他是真怕。从小到大,他宁可饿着也不去别人家门口多站一会儿,生怕惹麻烦。可刚才那一幕,雷淞然躺在地上打滚的样子,像是早就准备好了。
“你……是不是以前干过这事儿?”他问。
“啥事儿?”
“装疯卖傻骗钱。”
雷淞然嘿嘿一笑:“有一次饿急了,去镇上米铺前躺下,说腿断了,管掌柜要五文钱看病。结果人家认出我是山沟来的,赏了我一碗馊粥。”
李治良没笑。
他忽然意识到,雷淞然嘴上说着不怕,其实比谁都清楚这个世界怎么运转。他知道怎么活,也知道怎么躲。
而自己,只会抱紧东西,缩着脖子等危险过去。
巷子尽头传来狗叫。
雷淞然笑容一收。
他侧耳听了听,低声说:“不止一条。”
李治良也听见了。叫声由远及近,带着凶性。
“走。”雷淞然拽他胳膊,“换个路。”
两人贴着墙根往前挪。巷子窄,两边堆着柴火和破缸,头顶晾衣绳上挂着尿布和臭袜子。
走到拐角,雷淞然探头看了看。
外面是条主街,茶摊摆到路边,几个兵痞围坐着喝酒划拳。
他缩回头:“不好走。”
李治良正要说话,忽然听见身后有动静。
回头一看,巷子另一头出现三条野狗,龇着牙慢慢逼近。领头那只毛都秃了,嘴角挂着涎水。
“狗……”他声音发颤。
雷淞然脸色变了:“你怕狗?”
“不是我。”李治良咽口水,“是你。”
雷淞然一僵。
小时候被狼狗追的事他没忘。那次他摔进沟里,腿被咬出血,还是雷母用烧红的铁钳烫伤口才保住命。
他咬牙:“闭嘴。”
狗越走越近。
雷淞然摸了摸身上,想找块石头。可兜里只有半块干馍,还是早上藏的。
他看了眼李治良:“你还剩吃的不?”
李治良摇头。
雷淞然一咬牙,把干馍扔出去。
馍飞出去老远,砸在一口破缸上碎了。
狗群立刻冲过去抢食。
“跑!”雷淞然推他一把。
两人撒腿就冲。
刚拐出巷子,迎面撞上一辆马车。车夫骂了一句,扬鞭要抽。雷淞然一把将李治良拉开,自己险些被轮子碾到脚。
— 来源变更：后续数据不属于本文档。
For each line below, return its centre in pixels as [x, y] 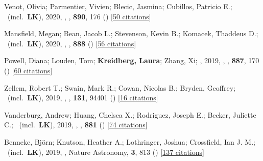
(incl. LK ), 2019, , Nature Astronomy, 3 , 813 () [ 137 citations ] [106, 152]
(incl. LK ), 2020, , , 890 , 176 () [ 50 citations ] [79, 16]
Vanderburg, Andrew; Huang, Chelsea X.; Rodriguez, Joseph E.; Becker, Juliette [130, 114]
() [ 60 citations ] [28, 70]
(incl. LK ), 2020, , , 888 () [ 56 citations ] [72, 43]
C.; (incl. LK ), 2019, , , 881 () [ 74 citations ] [76, 125]
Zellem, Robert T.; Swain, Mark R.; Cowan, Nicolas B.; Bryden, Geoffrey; [120, 87]
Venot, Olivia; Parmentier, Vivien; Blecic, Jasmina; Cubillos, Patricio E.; [118, 6]
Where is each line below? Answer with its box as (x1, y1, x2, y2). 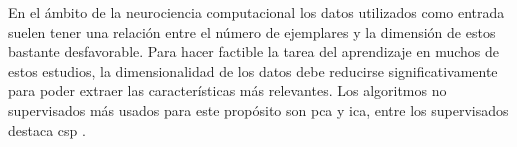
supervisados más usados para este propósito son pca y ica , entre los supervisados (8, 99, 509, 120)
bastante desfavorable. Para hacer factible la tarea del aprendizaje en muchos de (8, 41, 499, 62)
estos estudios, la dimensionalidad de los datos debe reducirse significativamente (8, 60, 498, 81)
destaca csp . (8, 119, 86, 140)
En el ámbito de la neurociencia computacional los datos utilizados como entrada (8, 2, 505, 22)
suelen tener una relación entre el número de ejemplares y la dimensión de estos (8, 21, 496, 42)
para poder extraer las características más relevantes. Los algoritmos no (8, 80, 447, 101)
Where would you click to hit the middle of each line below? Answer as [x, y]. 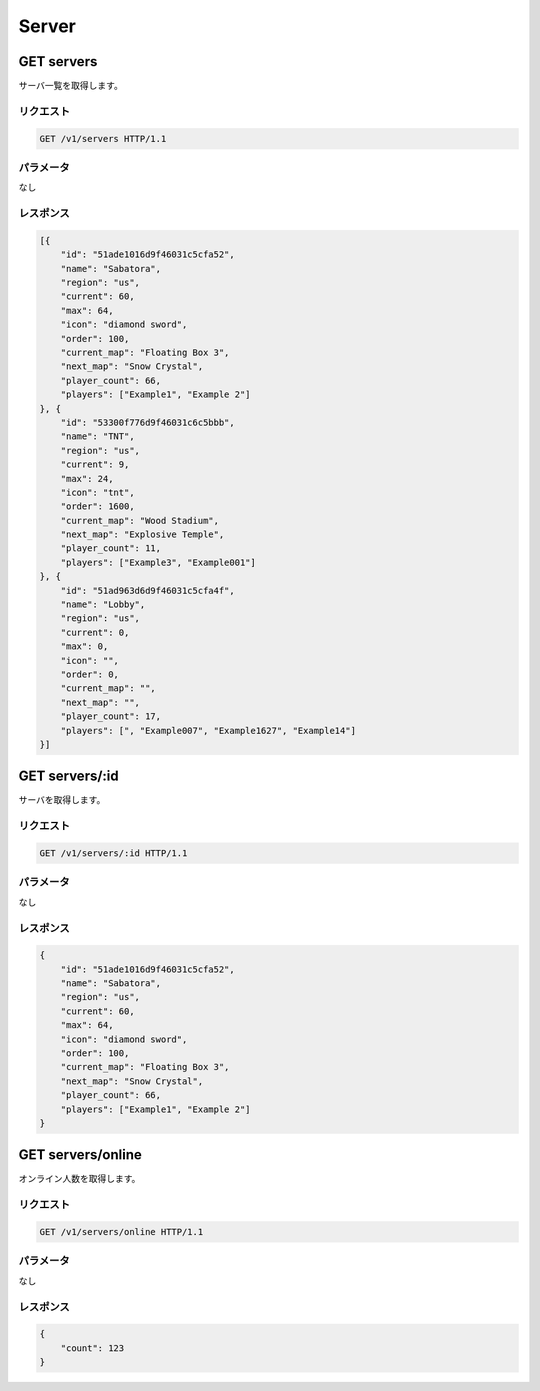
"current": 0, [95, 632]
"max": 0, [84, 646]
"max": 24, [87, 478]
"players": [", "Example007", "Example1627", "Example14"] [208, 730]
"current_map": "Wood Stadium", [140, 520]
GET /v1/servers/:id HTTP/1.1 [113, 853]
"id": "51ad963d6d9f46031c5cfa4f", [147, 590]
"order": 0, [90, 674]

他们跌跌撞撞穿过街道,撞翻一个卖瓜的摊子。瓜滚了一地,老板娘跳脚骂街。
没人追,狗也没跟上来。
他们在一处废弃的磨坊门口停下,靠着墙喘粗气。
李治良胸口起伏,手还在抖。但他没松开木匣。
雷淞然瘫坐在地,仰头望着灰蒙蒙的天:“今天真是……出门没看黄历。”
李治良低头看他:“你还笑得出?”
“不笑难道哭?”雷淞然咧嘴,“刚才要是你没配合,咱俩现在就在派出所挨揍呢。”
李治良没说话。
他慢慢蹲下,把木匣放在膝盖上。麻绳有点松,他重新打了个死结。
雷淞然看着他动作,忽然问:“你说……王皓哥会帮咱们吗?”
李治良抬头:“你不是说他会?”
“我是说…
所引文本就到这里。